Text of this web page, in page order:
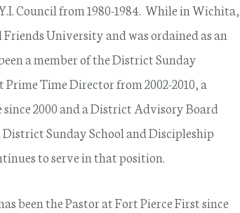
Council from 1980-1984. While in Wichita,
University and was ordained as an
a member of the District Sunday
Time Director from 2002-2010, a
2000 and a District Advisory Board
District Sunday School and Discipleship
to serve in that position.
been the Pastor at Fort Pierce First since
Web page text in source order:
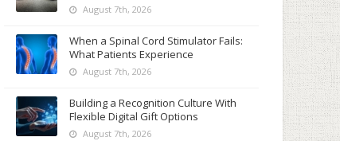
August 7th, 2026
When a Spinal Cord Stimulator Fails:
What Patients Experience
August 7th, 2026
Building a Recognition Culture With
Flexible Digital Gift Options
August 7th, 2026
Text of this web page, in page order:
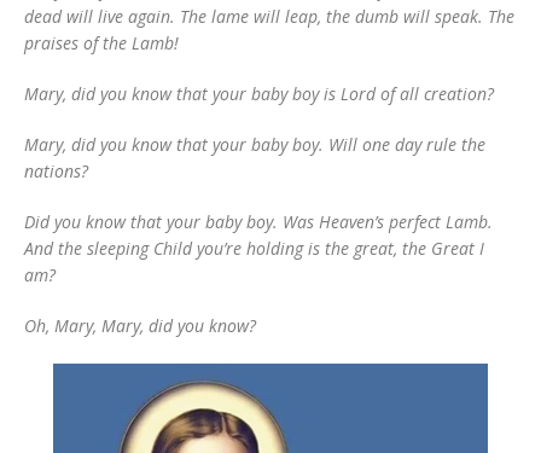
dead will live again. The lame will leap, the dumb will speak. The
praises of the Lamb!
Mary, did you know that your baby boy is Lord of all creation?
Mary, did you know that your baby boy. Will one day rule the
nations?
Did you know that your baby boy. Was Heaven’s perfect Lamb.
And the sleeping Child you’re holding is the great, the Great I
am?
Oh, Mary, Mary, did you know?
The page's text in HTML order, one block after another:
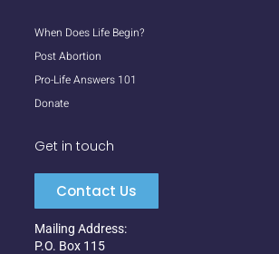
When Does Life Begin?
Post Abortion
Pro-Life Answers 101
Donate
Get in touch
Contact Us
Mailing Address:
P.O. Box 115
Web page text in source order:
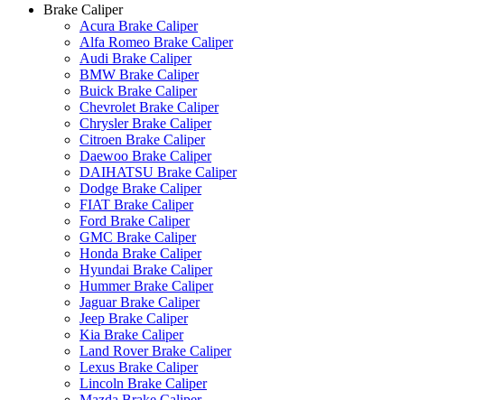
Brake Caliper
Acura Brake Caliper
Alfa Romeo Brake Caliper
Audi Brake Caliper
BMW Brake Caliper
Buick Brake Caliper
Chevrolet Brake Caliper
Chrysler Brake Caliper
Citroen Brake Caliper
Daewoo Brake Caliper
DAIHATSU Brake Caliper
Dodge Brake Caliper
FIAT Brake Caliper
Ford Brake Caliper
GMC Brake Caliper
Honda Brake Caliper
Hyundai Brake Caliper
Hummer Brake Caliper
Jaguar Brake Caliper
Jeep Brake Caliper
Kia Brake Caliper
Land Rover Brake Caliper
Lexus Brake Caliper
Lincoln Brake Caliper
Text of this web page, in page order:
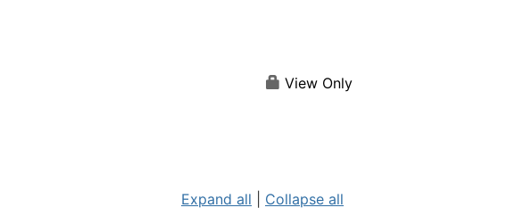
View Only
Expand all Collapse all
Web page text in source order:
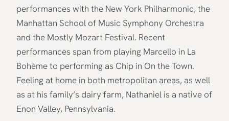
performances with the New York Philharmonic, the
Manhattan School of Music Symphony Orchestra
and the Mostly Mozart Festival. Recent
performances span from playing Marcello in La
Bohème to performing as Chip in On the Town.
Feeling at home in both metropolitan areas, as well
as at his family’s dairy farm, Nathaniel is a native of
Enon Valley, Pennsylvania.
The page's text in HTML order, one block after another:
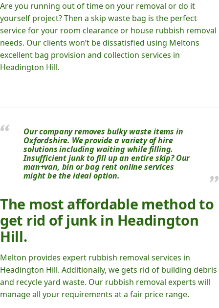
Are you running out of time on your removal or do it
yourself project? Then a skip waste bag is the perfect
service for your room clearance or house rubbish removal
needs. Our clients won’t be dissatisfied using Meltons
excellent bag provision and collection services in
Headington Hill.
Our company removes bulky waste items in
Oxfordshire. We provide a variety of hire
solutions including waiting while filling.
Insufficient junk to fill up an entire skip? Our
man+van, bin or bag rent online services
might be the ideal option.
The most affordable method to
get rid of junk in Headington
Hill.
Melton provides expert rubbish removal services in
Headington Hill. Additionally, we gets rid of building debris
and recycle yard waste. Our rubbish removal experts will
manage all your requirements at a fair price range.
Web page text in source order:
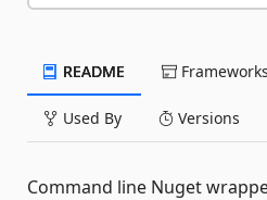
README Frameworks
Used By Versions
Command line Nuget
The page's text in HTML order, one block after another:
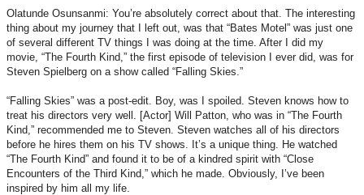
Olatunde Osunsanmi: You’re absolutely correct about that. The interesting
thing about my journey that I left out, was that “Bates Motel” was just one
of several different TV things I was doing at the time. After I did my
movie, “The Fourth Kind,” the first episode of television I ever did, was for
Steven Spielberg on a show called “Falling Skies.”
“Falling Skies” was a post-edit. Boy, was I spoiled. Steven knows how to
treat his directors very well. [Actor] Will Patton, who was in “The Fourth
Kind,” recommended me to Steven. Steven watches all of his directors
before he hires them on his TV shows. It’s a unique thing. He watched
“The Fourth Kind” and found it to be of a kindred spirit with “Close
Encounters of the Third Kind,” which he made. Obviously, I’ve been
inspired by him all my life.
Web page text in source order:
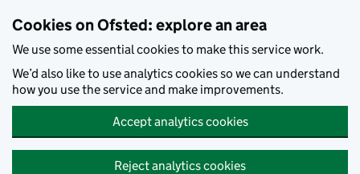
Cookies on Ofsted: explore an area
We use some essential cookies to make this service work.
We’d also like to use analytics cookies so we can understand
how you use the service and make improvements.
Accept analytics cookies
Reject analytics cookies
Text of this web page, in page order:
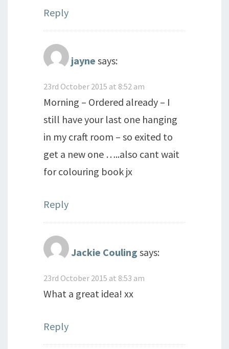
Reply
jayne says:
23rd October 2015 at 8:52 am
Morning – Ordered already – I
still have your last one hanging
in my craft room – so exited to
get a new one …..also cant wait
for colouring book jx
Reply
Jackie Couling says:
23rd October 2015 at 8:53 am
What a great idea! xx
Reply
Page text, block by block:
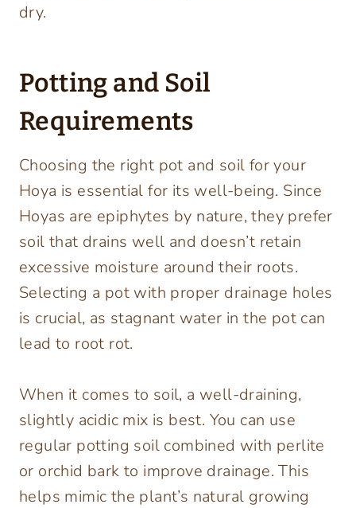
dry.
Potting and Soil
Requirements
Choosing the right pot and soil for your
Hoya is essential for its well-being. Since
Hoyas are epiphytes by nature, they prefer
soil that drains well and doesn’t retain
excessive moisture around their roots.
Selecting a pot with proper drainage holes
is crucial, as stagnant water in the pot can
lead to root rot.
When it comes to soil, a well-draining,
slightly acidic mix is best. You can use
regular potting soil combined with perlite
or orchid bark to improve drainage. This
helps mimic the plant’s natural growing
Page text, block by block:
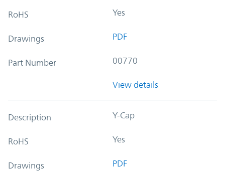
RoHS Yes
Drawings PDF
Part Number 00770
View details
Description Y-Cap
RoHS Yes
Drawings PDF
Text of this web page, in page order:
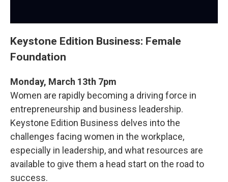
Keystone Edition Business: Female
Foundation
Monday, March 13th 7pm
Women are rapidly becoming a driving force in
entrepreneurship and business leadership.
Keystone Edition Business delves into the
challenges facing women in the workplace,
especially in leadership, and what resources are
available to give them a head start on the road to
success.
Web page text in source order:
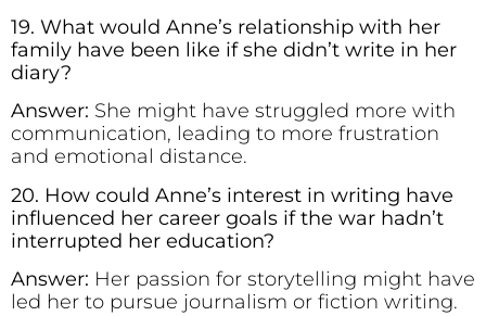
19. What would Anne’s relationship with her
family have been like if she didn’t write in her
diary?
Answer: She might have struggled more with
communication, leading to more frustration
and emotional distance.
20. How could Anne’s interest in writing have
influenced her career goals if the war hadn’t
interrupted her education?
Answer: Her passion for storytelling might have
led her to pursue journalism or fiction writing.
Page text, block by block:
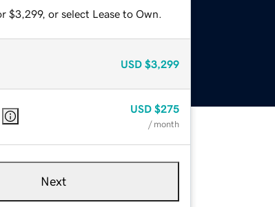
$3,299, or select Lease to Own.
USD $3,299
USD $275
/ month
Next
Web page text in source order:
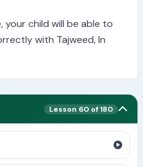
your child will be able to
with Tajweed, In
Lesson 60 of 180
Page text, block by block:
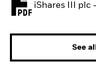
iShares III plc
PDF, opens in
See
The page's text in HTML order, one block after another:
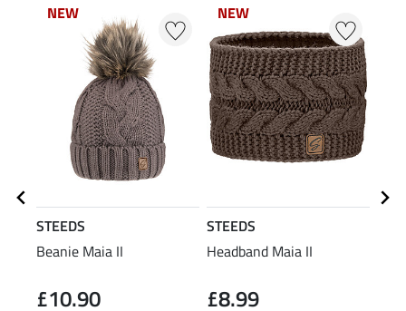
NEW
NEW
STEEDS
Beanie Maia II
£10.90
NEW
NEW
STEEDS
Headband Maia II
£8.99
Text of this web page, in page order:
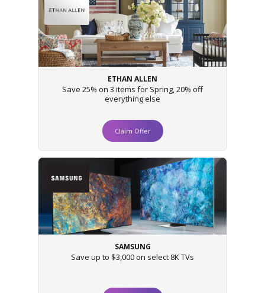
ETHAN ALLEN
Save 25% on 3 items for Spring, 20% off
everything else
Claim Offer
SAMSUNG
Save up to $3,000 on select 8K TVs
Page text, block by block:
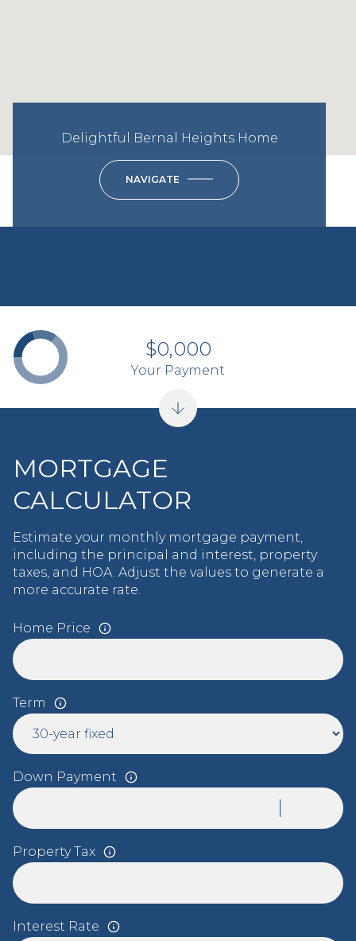
Delightful Bernal Heights Home
NAVIGATE
MORTGAGE
CALCULATOR
Estimate your monthly mortgage payment,
including the principal and interest, property
taxes, and HOA. Adjust the values to generate a
more accurate rate.
Home Price
Term
Down Payment
Property Tax
Interest Rate
$0,000
Your Payment
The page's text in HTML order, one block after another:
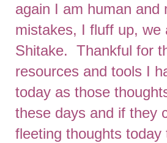
again I am human and
mistakes, I fluff up, we
Shitake. Thankful for
resources and tools I
today as those
these days and if they
fleeting thoughts today
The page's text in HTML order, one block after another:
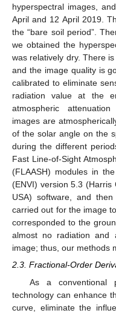
hyperspectral images,
April and 12 April 2019.
the “bare soil period”.
we obtained the
was relatively dry. There
and the image quality is
calibrated to eliminate
radiation value at the
atmospheric
images are
of the solar angle on the
during the different
Fast Line-of-Sight
(FLAASH) modules in
(ENVI) version 5.3 (Harris
USA) software, and
carried out for the image
corresponded to the
almost no radiation and
image; thus, our methods
2.3. Fractional-Order
As a conventional
technology can enhance
curve, eliminate the
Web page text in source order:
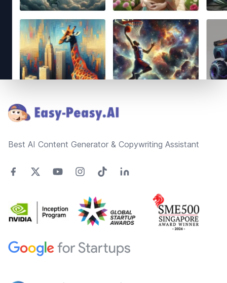
Best AI Content Generator & Copywriting Assistant
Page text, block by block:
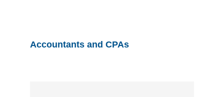
Accountants and CPAs
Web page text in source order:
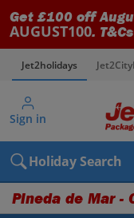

PROBLEM TO WORK ON
Output the data above exactly, excluding images.

RESPONSE TO THE EXERCISE
Text of this web page, in page order:
Council from 1980-1984. While in Wichita,
University and was ordained as an
a member of the District Sunday
Time Director from 2002-2010, a
2000 and a District Advisory Board
District Sunday School and Discipleship
to serve in that position.
been the Pastor at Fort Pierce First since
Web page text in source order:
August 7th, 2026
When a Spinal Cord Stimulator Fails:
What Patients Experience
August 7th, 2026
Building a Recognition Culture With
Flexible Digital Gift Options
August 7th, 2026
Text of this web page, in page order:
dead will live again. The lame will leap, the dumb will speak. The
praises of the Lamb!
Mary, did you know that your baby boy is Lord of all creation?
Mary, did you know that your baby boy. Will one day rule the
nations?
Did you know that your baby boy. Was Heaven’s perfect Lamb.
And the sleeping Child you’re holding is the great, the Great I
am?
Oh, Mary, Mary, did you know?
The page's text in HTML order, one block after another:
When Does Life Begin?
Post Abortion
Pro-Life Answers 101
Donate
Get in touch
Contact Us
Mailing Address:
P.O. Box 115
Web page text in source order:
Brake Caliper
Acura Brake Caliper
Alfa Romeo Brake Caliper
Audi Brake Caliper
BMW Brake Caliper
Buick Brake Caliper
Chevrolet Brake Caliper
Chrysler Brake Caliper
Citroen Brake Caliper
Daewoo Brake Caliper
DAIHATSU Brake Caliper
Dodge Brake Caliper
FIAT Brake Caliper
Ford Brake Caliper
GMC Brake Caliper
Honda Brake Caliper
Hyundai Brake Caliper
Hummer Brake Caliper
Jaguar Brake Caliper
Jeep Brake Caliper
Kia Brake Caliper
Land Rover Brake Caliper
Lexus Brake Caliper
Lincoln Brake Caliper
Text of this web page, in page order:
View Only
Expand all Collapse all
Web page text in source order:
performances with the New York Philharmonic, the
Manhattan School of Music Symphony Orchestra
and the Mostly Mozart Festival. Recent
performances span from playing Marcello in La
Bohème to performing as Chip in On the Town.
Feeling at home in both metropolitan areas, as well
as at his family’s dairy farm, Nathaniel is a native of
Enon Valley, Pennsylvania.
The page's text in HTML order, one block after another:
Are you running out of time on your removal or do it
yourself project? Then a skip waste bag is the perfect
service for your room clearance or house rubbish removal
needs. Our clients won’t be dissatisfied using Meltons
excellent bag provision and collection services in
Headington Hill.
Our company removes bulky waste items in
Oxfordshire. We provide a variety of hire
solutions including waiting while filling.
Insufficient junk to fill up an entire skip? Our
man+van, bin or bag rent online services
might be the ideal option.
The most affordable method to
get rid of junk in Headington
Hill.
Melton provides expert rubbish removal services in
Headington Hill. Additionally, we gets rid of building debris
and recycle yard waste. Our rubbish removal experts will
manage all your requirements at a fair price range.
Web page text in source order:
README Frameworks
Used By Versions
Command line Nuget
The page's text in HTML order, one block after another:
Olatunde Osunsanmi: You’re absolutely correct about that. The interesting
thing about my journey that I left out, was that “Bates Motel” was just one
of several different TV things I was doing at the time. After I did my
movie, “The Fourth Kind,” the first episode of television I ever did, was for
Steven Spielberg on a show called “Falling Skies.”
“Falling Skies” was a post-edit. Boy, was I spoiled. Steven knows how to
treat his directors very well. [Actor] Will Patton, who was in “The Fourth
Kind,” recommended me to Steven. Steven watches all of his directors
before he hires them on his TV shows. It’s a unique thing. He watched
“The Fourth Kind” and found it to be of a kindred spirit with “Close
Encounters of the Third Kind,” which he made. Obviously, I’ve been
inspired by him all my life.
Web page text in source order:
Cookies on Ofsted: explore an area
We use some essential cookies to make this service work.
We’d also like to use analytics cookies so we can understand
how you use the service and make improvements.
Accept analytics cookies
Reject analytics cookies
Text of this web page, in page order:
Reply
jayne says:
23rd October 2015 at 8:52 am
Morning – Ordered already – I
still have your last one hanging
in my craft room – so exited to
get a new one …..also cant wait
for colouring book jx
Reply
Jackie Couling says:
23rd October 2015 at 8:53 am
What a great idea! xx
Reply
Page text, block by block:
dry.
Potting and Soil
Requirements
Choosing the right pot and soil for your
Hoya is essential for its well-being. Since
Hoyas are epiphytes by nature, they prefer
soil that drains well and doesn’t retain
excessive moisture around their roots.
Selecting a pot with proper drainage holes
is crucial, as stagnant water in the pot can
lead to root rot.
When it comes to soil, a well-draining,
slightly acidic mix is best. You can use
regular potting soil combined with perlite
or orchid bark to improve drainage. This
helps mimic the plant’s natural growing
Page text, block by block:
RoHS Yes
Drawings PDF
Part Number 00770
View details
Description Y-Cap
RoHS Yes
Drawings PDF
Text of this web page, in page order:
Keystone Edition Business: Female
Foundation
Monday, March 13th 7pm
Women are rapidly becoming a driving force in
entrepreneurship and business leadership.
Keystone Edition Business delves into the
challenges facing women in the workplace,
especially in leadership, and what resources are
available to give them a head start on the road to
success.
Web page text in source order:
19. What would Anne’s relationship with her
family have been like if she didn’t write in her
diary?
Answer: She might have struggled more with
communication, leading to more frustration
and emotional distance.
20. How could Anne’s interest in writing have
influenced her career goals if the war hadn’t
interrupted her education?
Answer: Her passion for storytelling might have
led her to pursue journalism or fiction writing.
Page text, block by block:
$3,299, or select Lease to Own.
USD $3,299
USD $275
/ month
Next
Web page text in source order:
your child will be able to
with Tajweed, In
Lesson 60 of 180
Page text, block by block:
iShares III plc
PDF, opens in
See
The page's text in HTML order, one block after another:
NEW
NEW
STEEDS
Beanie Maia II
£10.90
NEW
NEW
STEEDS
Headband Maia II
£8.99
Text of this web page, in page order:
ETHAN ALLEN
Save 25% on 3 items for Spring, 20% off
everything else
Claim Offer
SAMSUNG
Save up to $3,000 on select 8K TVs
Page text, block by block:
Delightful Bernal Heights Home
NAVIGATE
MORTGAGE
CALCULATOR
Estimate your monthly mortgage payment,
including the principal and interest, property
taxes, and HOA. Adjust the values to generate a
more accurate rate.
Home Price
Term
Down Payment
Property Tax
Interest Rate
$0,000
Your Payment
The page's text in HTML order, one block after another:
again I am human and
mistakes, I fluff up, we
Shitake. Thankful for
resources and tools I
today as those
these days and if they
fleeting thoughts today
The page's text in HTML order, one block after another:
hyperspectral images,
April and 12 April 2019.
the “bare soil period”.
we obtained the
was relatively dry. There
and the image quality is
calibrated to eliminate
radiation value at the
atmospheric
images are
of the solar angle on the
during the different
Fast Line-of-Sight
(FLAASH) modules in
(ENVI) version 5.3 (Harris
USA) software, and
carried out for the image
corresponded to the
almost no radiation and
image; thus, our methods
2.3. Fractional-Order
As a conventional
technology can enhance
curve, eliminate the
Web page text in source order:
Best AI Content Generator & Copywriting Assistant
Page text, block by block:
Accountants and CPAs
Web page text in source order:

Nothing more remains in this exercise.